— Это ты у его шефа спроси, — милиционер красноречиво кивнул в сторону Фомина.
Нестеров с Пашкой стояли от нас всего в пяти-шести шагах, так что по сути все мы являлись участниками этого разговора.
— Какая фамилия? — перевел взгляд на Фому и повторил вопрос мальчишка.
Староста Рынка помолчал немного, а потом угрюмо пробубнил:
— Не знаю я фамилию. По большей части Петровичем кликали, иногда Саньком.
После слов Фомы в воздухе повисла тяжелая пауза, которую вскоре оборвал раздраженный, злой, почти яростный полурык-полувздох пожилого милиционера:
— Тьфу ты!

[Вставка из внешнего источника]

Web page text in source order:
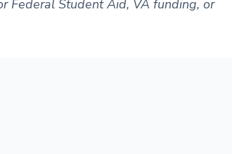
Federal Student Aid, VA funding, or
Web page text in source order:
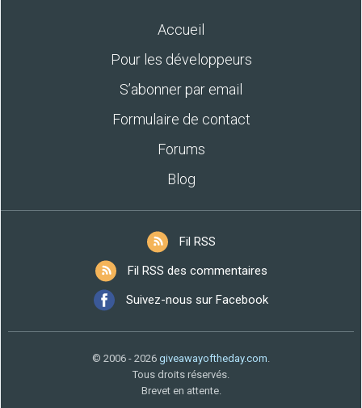
Accueil
Pour les développeurs
S’abonner par email
Formulaire de contact
Forums
Blog
Fil RSS
Fil RSS des commentaires
Suivez-nous sur Facebook
© 2006 - 2026 giveawayoftheday.com.
Tous droits réservés.
Brevet en attente.
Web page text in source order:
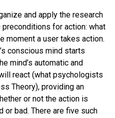
and apply the research
for action: what
moment a user takes action.
conscious mind starts
mind’s automatic and
react (what psychologists
Theory), providing an
or not the action is
or bad. There are five such
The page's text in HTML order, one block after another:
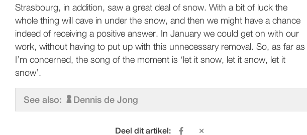
Strasbourg, in addition, saw a great deal of snow. With a bit of luck the
whole thing will cave in under the snow, and then we might have a chance
indeed of receiving a positive answer. In January we could get on with our
work, without having to put up with this unnecessary removal. So, as far as
I’m concerned, the song of the moment is ‘let it snow, let it snow, let it
snow’.
See also: Dennis de Jong
Deel dit artikel:
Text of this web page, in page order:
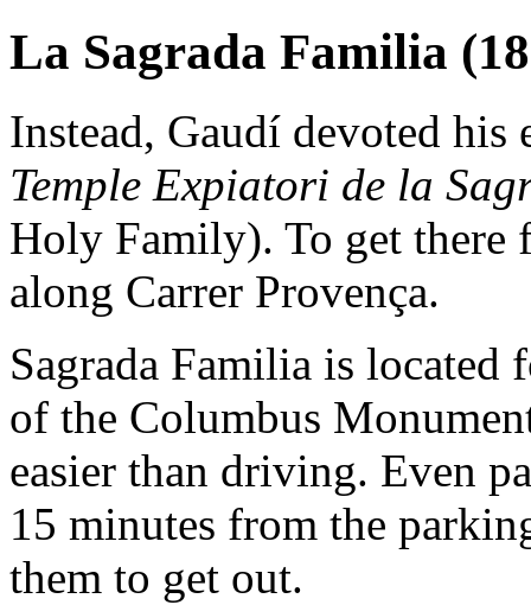
La Sagrada Familia
Instead, Gaudí devoted his
Temple Expiatori de la
Holy Family). To get there
along Carrer Provença.
Sagrada Familia is
of the Columbus
easier than driving. Even
15 minutes from the
them to get out.
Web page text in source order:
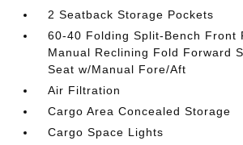
2 Seatback Storage Pockets
60-40 Folding Split-Bench Front
Manual Reclining Fold Forward
Seat w/Manual Fore/Aft
Air Filtration
Cargo Area Concealed Storage
Cargo Space Lights

Что ж вы за люди такие?! — майор действительно плюнул на пол, развернулся и пошел в темноту.
Мы все поглядели ему вслед, а Пашка прокричал:
— Так что писать?
— Пиши вот что… — я ответил за милиционера. — Здесь лежит майор Александр Петрович. Погиб в бою за свободу Земли.
— А так правильно будет? — мальчишка глядел то на меня, то на исчезающего во мраке Нестерова. — Анатолий Иванович ведь сказал…

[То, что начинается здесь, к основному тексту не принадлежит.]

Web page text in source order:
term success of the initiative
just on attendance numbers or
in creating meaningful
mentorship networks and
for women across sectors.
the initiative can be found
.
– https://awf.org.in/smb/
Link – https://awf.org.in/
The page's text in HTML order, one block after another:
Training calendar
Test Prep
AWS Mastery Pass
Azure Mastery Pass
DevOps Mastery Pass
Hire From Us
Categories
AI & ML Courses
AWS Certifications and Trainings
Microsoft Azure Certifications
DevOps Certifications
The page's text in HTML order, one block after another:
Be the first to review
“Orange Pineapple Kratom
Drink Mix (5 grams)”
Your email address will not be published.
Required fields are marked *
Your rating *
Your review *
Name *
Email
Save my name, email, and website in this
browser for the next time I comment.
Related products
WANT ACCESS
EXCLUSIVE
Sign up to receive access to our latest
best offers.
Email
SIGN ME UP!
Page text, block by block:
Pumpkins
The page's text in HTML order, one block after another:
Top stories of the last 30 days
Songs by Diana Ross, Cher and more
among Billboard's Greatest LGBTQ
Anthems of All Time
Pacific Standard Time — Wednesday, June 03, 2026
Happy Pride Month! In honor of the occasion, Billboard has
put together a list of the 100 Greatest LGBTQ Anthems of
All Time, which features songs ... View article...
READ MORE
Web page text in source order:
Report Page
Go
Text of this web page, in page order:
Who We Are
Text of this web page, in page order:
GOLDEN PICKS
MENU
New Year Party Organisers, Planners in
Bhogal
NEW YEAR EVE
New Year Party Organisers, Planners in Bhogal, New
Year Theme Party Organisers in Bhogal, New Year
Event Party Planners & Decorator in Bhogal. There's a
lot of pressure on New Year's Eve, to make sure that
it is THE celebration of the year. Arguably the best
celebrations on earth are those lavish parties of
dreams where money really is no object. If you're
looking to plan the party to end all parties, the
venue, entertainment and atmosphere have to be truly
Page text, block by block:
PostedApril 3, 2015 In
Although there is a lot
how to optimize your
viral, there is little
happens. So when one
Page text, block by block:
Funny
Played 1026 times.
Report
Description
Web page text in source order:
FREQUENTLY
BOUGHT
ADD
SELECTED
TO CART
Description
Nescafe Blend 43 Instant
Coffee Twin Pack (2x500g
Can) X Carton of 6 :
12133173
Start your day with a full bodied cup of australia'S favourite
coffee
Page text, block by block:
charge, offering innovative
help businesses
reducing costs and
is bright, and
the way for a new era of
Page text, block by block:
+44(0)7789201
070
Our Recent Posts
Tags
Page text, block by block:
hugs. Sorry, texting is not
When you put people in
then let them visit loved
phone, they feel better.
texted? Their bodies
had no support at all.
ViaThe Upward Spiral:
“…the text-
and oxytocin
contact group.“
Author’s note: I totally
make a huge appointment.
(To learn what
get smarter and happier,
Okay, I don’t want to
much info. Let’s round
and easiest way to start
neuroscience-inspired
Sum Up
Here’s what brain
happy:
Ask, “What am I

— Правильно. Не сомневайся, — неожиданно подал голос Главный. — Пиши, как полковник тебе сказал.
Я поглядел на ханха и понял, что в нем что-то изменилось. Что-то в глазах. Там появилось… Неужели одобрение, отцовская гордость за своих детей? Цирк-зоопарк, что ж ты, гад, раньше то… Почему не помог, не замолвил словечко? Неужели за столько-то лет так и не понял кто мы такие, чего стоим? Такой вопрос я конечно же ханху задавать не стал. Вместо этого подсунул ему под нос свою опухшую пятерню, лечи, мол.

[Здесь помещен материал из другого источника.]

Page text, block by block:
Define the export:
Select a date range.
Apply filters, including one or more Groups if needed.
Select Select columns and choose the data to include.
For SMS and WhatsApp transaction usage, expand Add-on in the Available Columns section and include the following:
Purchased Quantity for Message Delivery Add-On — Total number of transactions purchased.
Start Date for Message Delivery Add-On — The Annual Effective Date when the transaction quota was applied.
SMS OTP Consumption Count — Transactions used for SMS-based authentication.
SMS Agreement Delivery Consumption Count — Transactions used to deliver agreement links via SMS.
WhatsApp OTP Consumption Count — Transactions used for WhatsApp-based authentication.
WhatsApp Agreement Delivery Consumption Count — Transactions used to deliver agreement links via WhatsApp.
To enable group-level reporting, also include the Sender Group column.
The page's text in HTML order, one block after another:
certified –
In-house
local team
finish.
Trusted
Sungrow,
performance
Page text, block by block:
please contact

Пока Главный пластырем приматывал к моему, на счастье всего одному, сломанному пальцу плоскую похожую на палочку от эскимо щепку, я наблюдал за Пашкой. Пацан старательно выводил красной краской: «Сдесь лежит…». Вот же, блин, грамотей! «Сдесь» — это же надо такое наваять!
Сперва, само собой, я хотел окликнуть «отличника», заставить его стереть надпись и переписать заново, но потом передумал. Пусть остаются ошибки. Это тоже память о нас, о мальчишке, который лучше стреляет, чем пишет, обо всем этом жутком времени, о нашем походе. Я глядел, как среди потертой, исцарапанной зелени и ржавых ромашек появляются все новые и новые красные буквы, и душу мою заливала смертная тоска. Все неправильно, все не так, как должно быть, и похороны, и могила, и цветы. Да только, возможно, у нас, у меня, у Пашки, у Лизы не будет даже этого.